→ TASK PROMPT:
All the entries need to be quoted exactly, apart from the pictures, which you should drop.

Stored entries:
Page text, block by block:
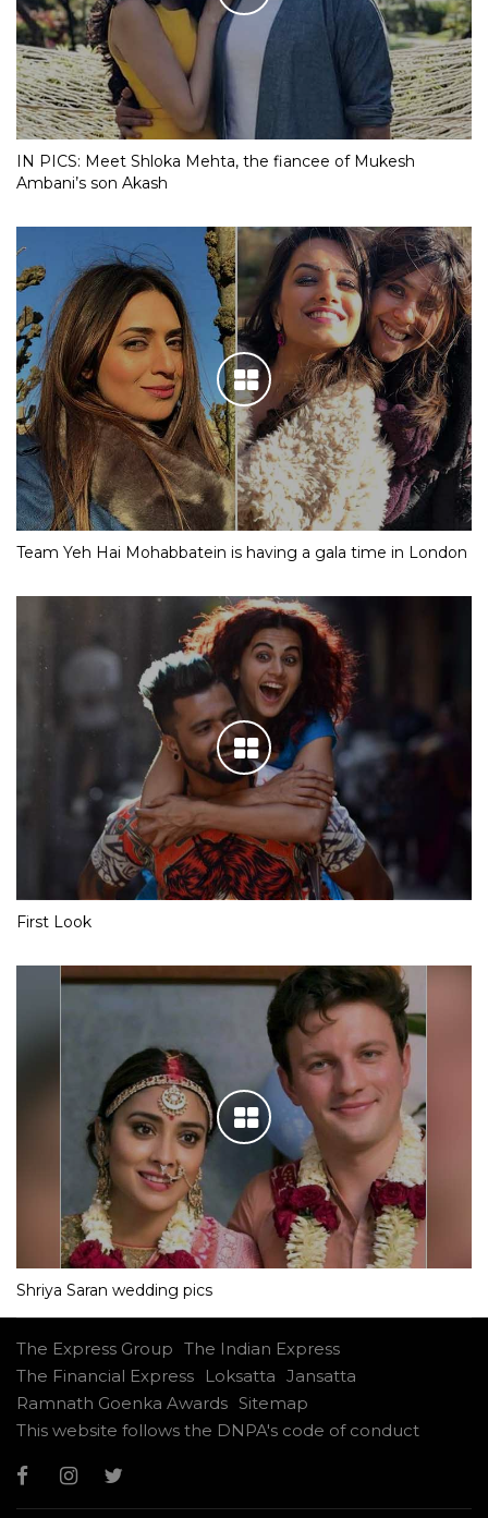
IN PICS: Meet Shloka Mehta, the fiancee of Mukesh
Ambani’s son Akash
Team Yeh Hai Mohabbatein is having a gala time in London
First Look
Shriya Saran wedding pics
The Express Group The Indian Express
The Financial Express
Loksatta Jansatta
Ramnath Goenka Awards Sitemap
This website follows the DNPA's code of conduct

→ RESPONSE:
Page text, block by block:
IN PICS: Meet Shloka Mehta, the fiancee of Mukesh
Ambani’s son Akash
Team Yeh Hai Mohabbatein is having a gala time in London
First Look
Shriya Saran wedding pics
The Express Group The Indian Express
The Financial Express
Loksatta Jansatta
Ramnath Goenka Awards Sitemap
This website follows the DNPA's code of conduct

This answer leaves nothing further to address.